# Getting Started

To start using astrodata you can install it as any python package through the GitHub link

## Installation

Install the package directly from GitHub using any package manager such as pip, uv, and conda, the package requires `python >= 3.10`.
```sh
pip install git+https://github.com/Astrodata-project/astrodata.git

conda install git+https://github.com/Astrodata-project/astrodata.git

uv add git+https://github.com/Astrodata-project/astrodata.git
```

## Basic Usage

astrodata at its base works as any other python package, by importing the desired modules and working with the intended workflows astrodata facilitates building machine learning pipelines from data import to model training, implementing tracking and reproducibility along the way.

The [astrotaxi](<project:./python_examples/astrotaxi/0_astrotaxi_example.rst>) example outlines a full pipeline from data import to model training.
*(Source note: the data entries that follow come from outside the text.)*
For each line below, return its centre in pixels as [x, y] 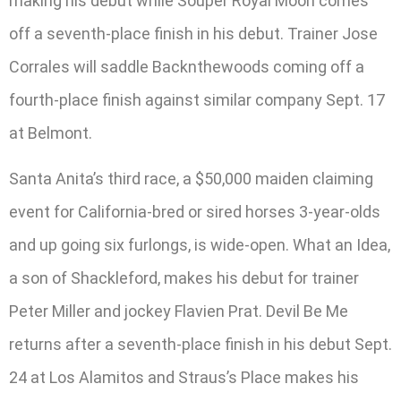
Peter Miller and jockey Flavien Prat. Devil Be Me [179, 311]
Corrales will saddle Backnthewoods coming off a [187, 67]
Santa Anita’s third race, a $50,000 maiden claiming [191, 179]
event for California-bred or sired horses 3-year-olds [195, 212]
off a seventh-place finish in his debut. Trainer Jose [193, 34]
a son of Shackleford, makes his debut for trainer [184, 278]
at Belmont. [51, 133]
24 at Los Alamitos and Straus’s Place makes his [184, 378]
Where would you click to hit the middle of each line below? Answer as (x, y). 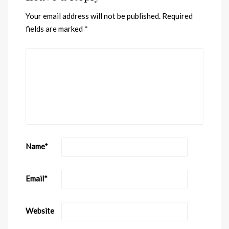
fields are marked (55, 29)
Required (177, 16)
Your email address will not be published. (93, 16)
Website (40, 210)
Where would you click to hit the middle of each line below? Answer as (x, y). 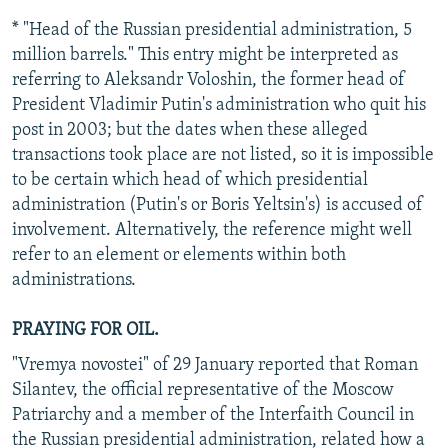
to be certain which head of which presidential (190, 180)
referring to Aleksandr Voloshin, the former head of (208, 80)
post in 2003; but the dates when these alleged (190, 130)
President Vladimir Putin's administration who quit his (219, 105)
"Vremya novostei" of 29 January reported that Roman (215, 365)
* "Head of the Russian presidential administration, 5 (212, 30)
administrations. (74, 280)
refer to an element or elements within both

Taking the data import part of the example:
```python
from astrodata.data import AbstractProcessor, DataPipeline, ParquetLoader, RawData

# We start by importing  and preprocessing the data

loader = ParquetLoader()

class TargetCreator(AbstractProcessor):
    def process(self, raw: RawData) -> RawData:
        ...
        return raw

data_processors = [TargetCreator()]

data_pipeline = DataPipeline(config_path=config, loader=loader, processors=data_processors)

data_path = "./testdata/green_tripdata_2024-01.parquet"

processed = data_pipeline.run(data_path)

ohe_processor = OHE( ... )

missingImputator = MissingImputator( ... )

preml_pipeline = PremlPipeline(config, [missingImputator, ohe_processor])
preml_data = preml_pipeline.run(processed)
X_train, X_test, y_train, y_test = preml_data.dump_supervised_ML_format()

# Once we have the data we fit the model!

randomforest = SklearnModel(model_class=RandomForestRegressor)

randomforest.fit(X_train, X_test, y_train, y_test)
```

You can see that we start by importing the required classes `AbstractProcessor, DataPipeline, ParquetLoader, RawData, ...` and then by performing operations using the functions that said classes contain. The package is made so that each element can work independently but at the same time respects a "common" pipeline of data -> preml -> ml, with tracking being present along all steps in different forms.

## Dependencies

As per the `pyproject.toml`:

```
dependencies = [
    "dvc>=3.59.2",
    "gitpython>=3.1.44",
    "hyperopt>=0.2.7",
    "mlflow>=2.22.0",
    "numpy>=2.2.4",
    "pandas>=2.2.3",
    "pyarrow>=19.0.1",
    "pydantic>=2.11.3",
    "scikit-learn>=1.6.1",
    "tqdm>=4.67.1",
    "xgboost>=3.0.0",
]
```

`tensorflow` and `pytorch` are optional dependencies in case either of them is required (e.g. for their respective `PytorchModel` and `TensorflowModel`).

## FAQ

TODO: to be collected once researchers start using the package.

## Links to further documentation

Following is the documentation of some of the included packages:
- [**pandas**](https://pandas.pydata.org/docs/)
- [**scikit-learn**](https://scikit-learn.org/stable/)
- [**xgboost**](https://xgboost.readthedocs.io/en/stable/)
- [**hyperopt**](https://hyperopt.github.io/hyperopt/)
- [**mlflow**](https://mlflow.org/docs/latest/ml/)
  
## Contribution Guidelines

Contribution is handled through GitHub pull requests, new functions that correctly extend the provided abstract classes can be accepted without too much control, refer to [extending astrodata](<project:./tutorial/extending.md>) for further informations.